Find out more about our latest geek of the week, Elizabeth Ruzzo:
What is the most important thing people should know about your field? There are so many amazing and important things to know about precision medicine and genetics, so I’ll give you two:
As for DNA, we are all 99.9% the same. It is that 0.1% that makes each person unique, from how you look to how you respond to medications. These small differences can explain why you react differently to a certain drug than your friend or even your brother.
Women were not required to be included in clinical trials in the US until 1993. This gap in medical research has had massive implications for women’s health: women are more likely than men to suffer adverse side effects of drugs because drug dosage recommendations have historically been based on clinical trials conducted in men.
Where do you find your inspiration? Scientists of the past and present who make and share discoveries with the world. Also, the stories from the adyn community … women have shared their birth control odyssey with us and I read them all. No two stories are the same, but the impact that the wrong (or correct) method of birth control can have is staggering.
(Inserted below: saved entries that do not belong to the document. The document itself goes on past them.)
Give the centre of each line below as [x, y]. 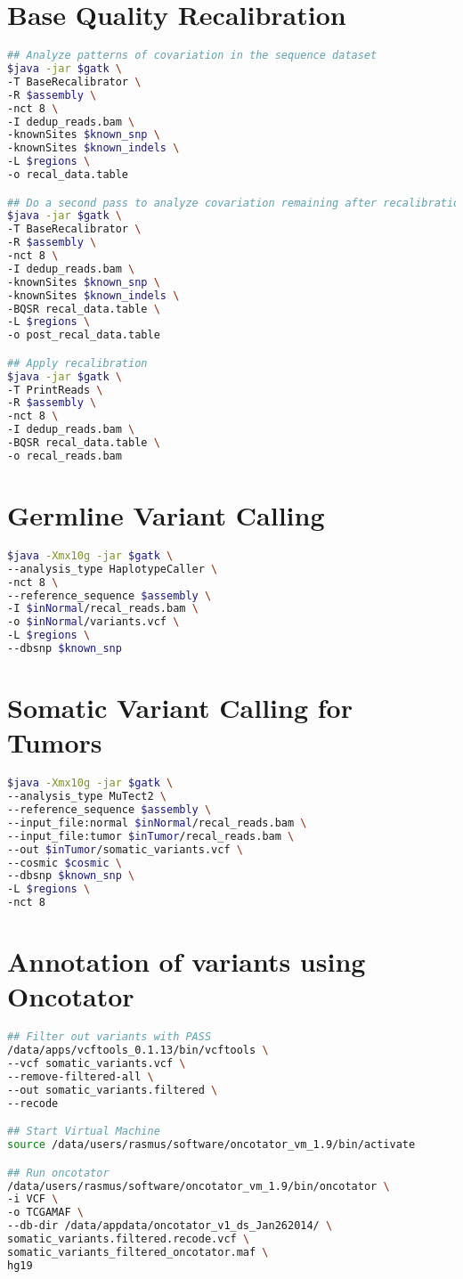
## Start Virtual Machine [84, 1132]
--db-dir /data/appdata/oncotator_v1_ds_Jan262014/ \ [170, 1226]
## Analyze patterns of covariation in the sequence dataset [192, 56]
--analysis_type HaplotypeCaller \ [113, 569]
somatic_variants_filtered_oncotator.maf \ [138, 1252]
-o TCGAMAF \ [45, 1213]
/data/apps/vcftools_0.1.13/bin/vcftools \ [138, 1051]
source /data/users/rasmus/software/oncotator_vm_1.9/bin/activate [211, 1145]
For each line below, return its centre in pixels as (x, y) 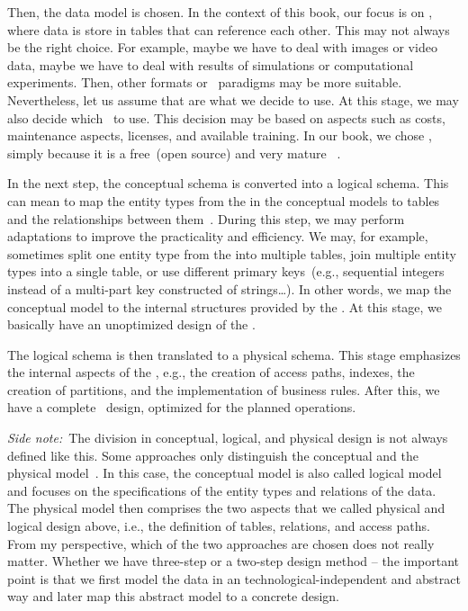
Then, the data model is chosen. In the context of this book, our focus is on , (220, 12)
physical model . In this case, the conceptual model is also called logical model (225, 473)
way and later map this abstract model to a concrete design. (173, 596)
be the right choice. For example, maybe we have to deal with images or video (222, 47)
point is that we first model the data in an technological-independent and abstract (234, 578)
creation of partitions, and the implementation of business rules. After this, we (224, 389)
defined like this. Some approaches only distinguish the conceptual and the (213, 455)
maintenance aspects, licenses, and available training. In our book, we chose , (220, 135)

What’s the only technology you couldn’t live without and why? DNA sequence. I was able to identify the causes of multiple diseases with this technology and it inspires me to continue making discoveries about human biology.
What is your workspace like and why does it work for you? I finally broke down and bought a standing desktop converter. I love my external monitor and solar powered keyboard. I have a window in my office that makes it possible to have a plant (and keep it alive), which I have heard can do things like reduce stress, increase productivity, and even boost creativity. I also have a scientific illustration of a rhino that my sister drew hanging behind me, which adds a touch of intrigue to a fairly normal workspace.
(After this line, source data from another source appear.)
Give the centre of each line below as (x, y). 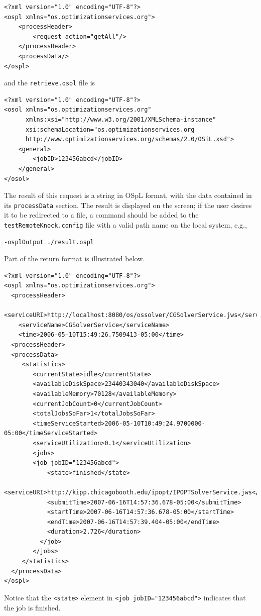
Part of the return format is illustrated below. (75, 259)
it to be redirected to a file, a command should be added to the (101, 215)
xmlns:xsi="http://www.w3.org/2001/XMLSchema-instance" (121, 120)
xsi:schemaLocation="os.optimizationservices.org (110, 129)
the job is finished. (32, 607)
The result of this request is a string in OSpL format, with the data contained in (128, 195)
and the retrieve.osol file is (50, 83)
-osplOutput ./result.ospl (49, 242)
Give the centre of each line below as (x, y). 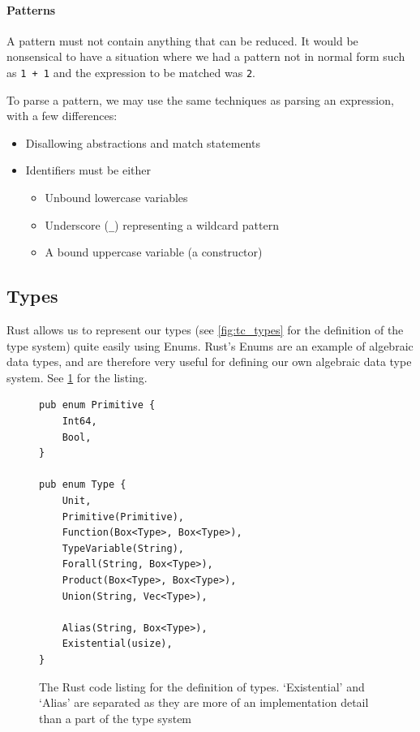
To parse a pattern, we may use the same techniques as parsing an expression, (200, 99)
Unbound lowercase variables (116, 198)
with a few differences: (62, 116)
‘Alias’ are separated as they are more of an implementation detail (204, 702)
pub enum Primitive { (97, 405)
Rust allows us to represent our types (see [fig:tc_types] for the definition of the (205, 330)
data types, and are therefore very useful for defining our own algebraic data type (209, 362)
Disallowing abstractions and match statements (143, 142)
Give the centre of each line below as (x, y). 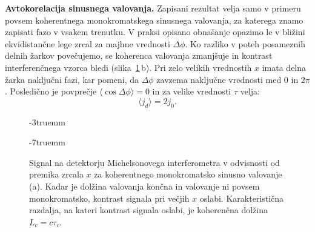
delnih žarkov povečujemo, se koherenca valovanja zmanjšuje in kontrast (139, 55)
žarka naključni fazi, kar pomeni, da (72, 79)
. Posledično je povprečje (51, 91)
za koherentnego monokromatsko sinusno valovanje (188, 174)
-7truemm (47, 142)
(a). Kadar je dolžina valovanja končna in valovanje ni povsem (144, 186)
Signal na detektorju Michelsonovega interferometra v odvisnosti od (154, 162)
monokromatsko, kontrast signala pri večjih (109, 198)
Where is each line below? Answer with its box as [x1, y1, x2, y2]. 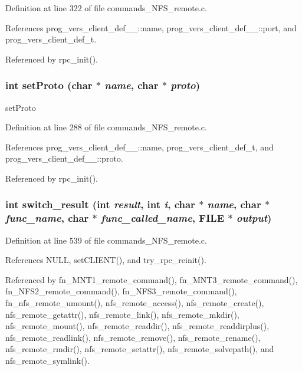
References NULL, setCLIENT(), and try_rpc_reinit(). [5, 254, 206, 266]
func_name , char [5, 211, 89, 225]
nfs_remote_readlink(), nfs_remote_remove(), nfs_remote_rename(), [5, 331, 261, 343]
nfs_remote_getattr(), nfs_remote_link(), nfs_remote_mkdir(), [5, 308, 239, 320]
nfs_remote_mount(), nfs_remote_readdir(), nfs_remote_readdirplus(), [5, 320, 270, 332]
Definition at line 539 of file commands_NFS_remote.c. [5, 234, 207, 246]
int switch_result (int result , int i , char [5, 197, 195, 212]
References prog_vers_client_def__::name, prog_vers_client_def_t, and [5, 140, 274, 153]
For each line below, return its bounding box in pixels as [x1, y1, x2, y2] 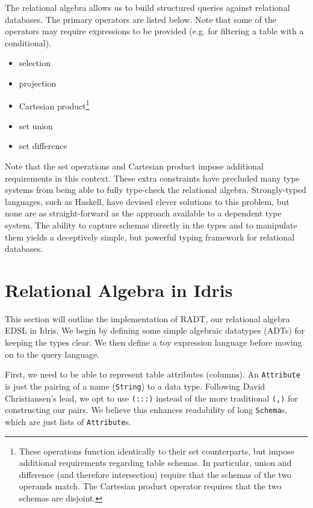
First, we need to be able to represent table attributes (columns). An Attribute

Your best tip or trick for managing your everyday work and life. (Help us, we need it). We are a distributed team with a strong contingent from East Coasters. Like West Coaster, I spend the first few hours of each day on calls and meetings. I adjusted my schedule to take a break to exercise at the end of the East Coast hours and then pick things up afterward. It gives my brain and eyes a break from screen time and increases my energy to function for the rest of the day.
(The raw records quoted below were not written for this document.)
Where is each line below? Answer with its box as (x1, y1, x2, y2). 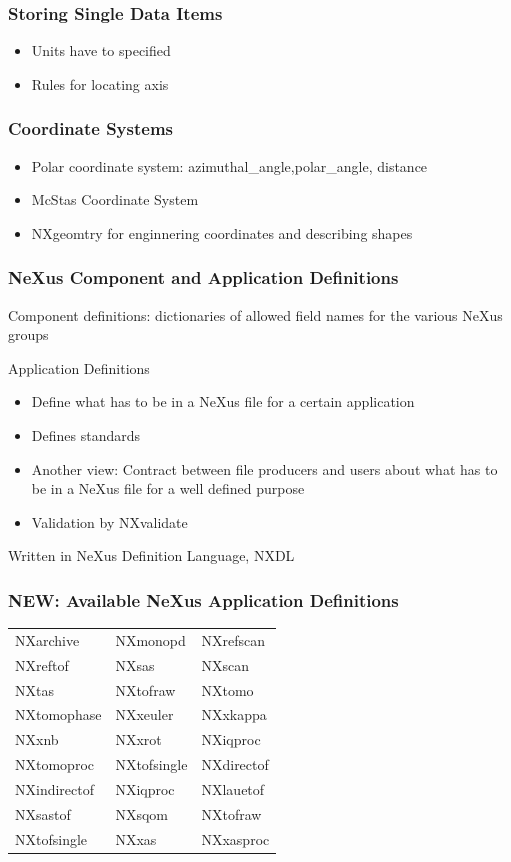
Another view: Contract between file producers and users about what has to (31, 458, 498, 479)
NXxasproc (201, 828, 270, 849)
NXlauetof (201, 779, 265, 799)
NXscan (201, 654, 249, 675)
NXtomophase (15, 704, 102, 725)
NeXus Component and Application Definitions (8, 265, 399, 290)
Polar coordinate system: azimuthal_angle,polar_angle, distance (31, 155, 428, 176)
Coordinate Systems (8, 116, 174, 141)
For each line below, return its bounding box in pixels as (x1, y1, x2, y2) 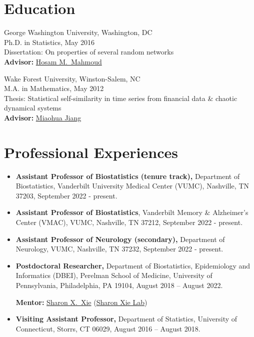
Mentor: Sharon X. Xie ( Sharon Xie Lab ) (15, 296, 147, 307)
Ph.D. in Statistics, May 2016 (4, 36, 95, 47)
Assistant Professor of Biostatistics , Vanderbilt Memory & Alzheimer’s (15, 207, 248, 217)
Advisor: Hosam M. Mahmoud (4, 56, 102, 66)
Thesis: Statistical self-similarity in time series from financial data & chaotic (4, 92, 237, 103)
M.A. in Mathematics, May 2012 (4, 83, 104, 93)
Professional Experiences (4, 141, 178, 162)
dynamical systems (4, 102, 61, 113)
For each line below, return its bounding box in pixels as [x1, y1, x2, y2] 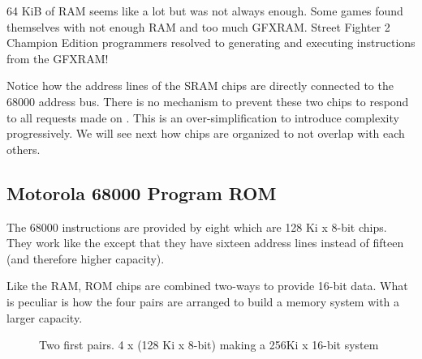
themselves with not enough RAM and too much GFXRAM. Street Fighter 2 [6, 18, 390, 35]
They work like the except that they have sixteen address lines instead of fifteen [6, 234, 404, 251]
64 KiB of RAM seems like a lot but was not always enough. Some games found [6, 2, 403, 19]
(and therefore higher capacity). [6, 250, 165, 267]
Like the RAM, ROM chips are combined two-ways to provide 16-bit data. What [6, 277, 408, 294]
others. [6, 140, 41, 157]
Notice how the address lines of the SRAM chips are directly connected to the [6, 77, 394, 94]
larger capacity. [6, 309, 83, 326]
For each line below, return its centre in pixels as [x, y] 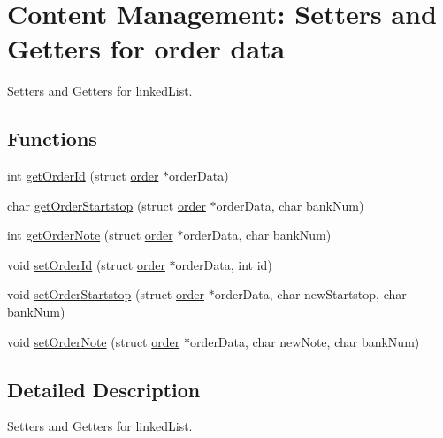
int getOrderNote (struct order [90, 235]
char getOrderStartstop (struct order [107, 205]
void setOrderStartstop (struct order [106, 294]
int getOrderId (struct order [83, 176]
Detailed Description [104, 389]
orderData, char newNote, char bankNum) [305, 341]
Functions [52, 138]
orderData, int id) [224, 264]
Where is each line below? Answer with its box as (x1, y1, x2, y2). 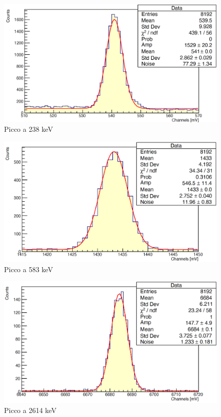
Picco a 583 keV (4, 264, 53, 274)
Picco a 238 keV (4, 124, 53, 134)
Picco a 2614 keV (4, 404, 57, 415)

Mac, Windows or Linux? Mac.
Favorite superhero or sci-fi character? Deanna troi (also my fourth grade halloween costume).
Transporter, time machine, or invisibility cloak? Transporter to the end! My wish list of places to travel and friends to visit is too long for any other option.
If someone gave me $ 1 million to launch a startup, I would … They did it! And I threw adyn.
I waited in line once for … Taco truck tacos (well, maybe more than once).
Your role models: My grandmother. He lived to be 103 years old and would have lived even longer if it weren’t for Covid. She lived through the Great Depression and taught me the value of not wasting anything. She was a home economics teacher and an incredible quilter. He always liked a good joke (even slightly inappropriate ones). She was stubborn and independent. She lived alone for years and continued to knit even after being legally blind. He made a devilish egg and he was more popular than I will ever be.
The best game ever: “Code names. “
The best gadget of all time: Bluetooth Audio Sunglasses: These are high on my “pamper yourself” list.
First computer: PowerBook G3.
Current phone: iPhone.
Favorite app: Information timer.
Favorite cause: Equity in health.
Most important technology of 2021: Adyn birth control optimization test.
Most important technology of 2023: Personalized medicine for everything: birth control, anxiety, depression, AD (H) D, acne, etc.
Latest tips for your fellow geeks: I have wasted a lot of time and energy in my career fighting imposter syndrome. What I have come to realize is that no one knows what they are doing (definitely not at first). So work hard, stay curious, and be open to learning. Build your expertise and trust your own hard work. Surround yourself with people who are equally curious and hard-working.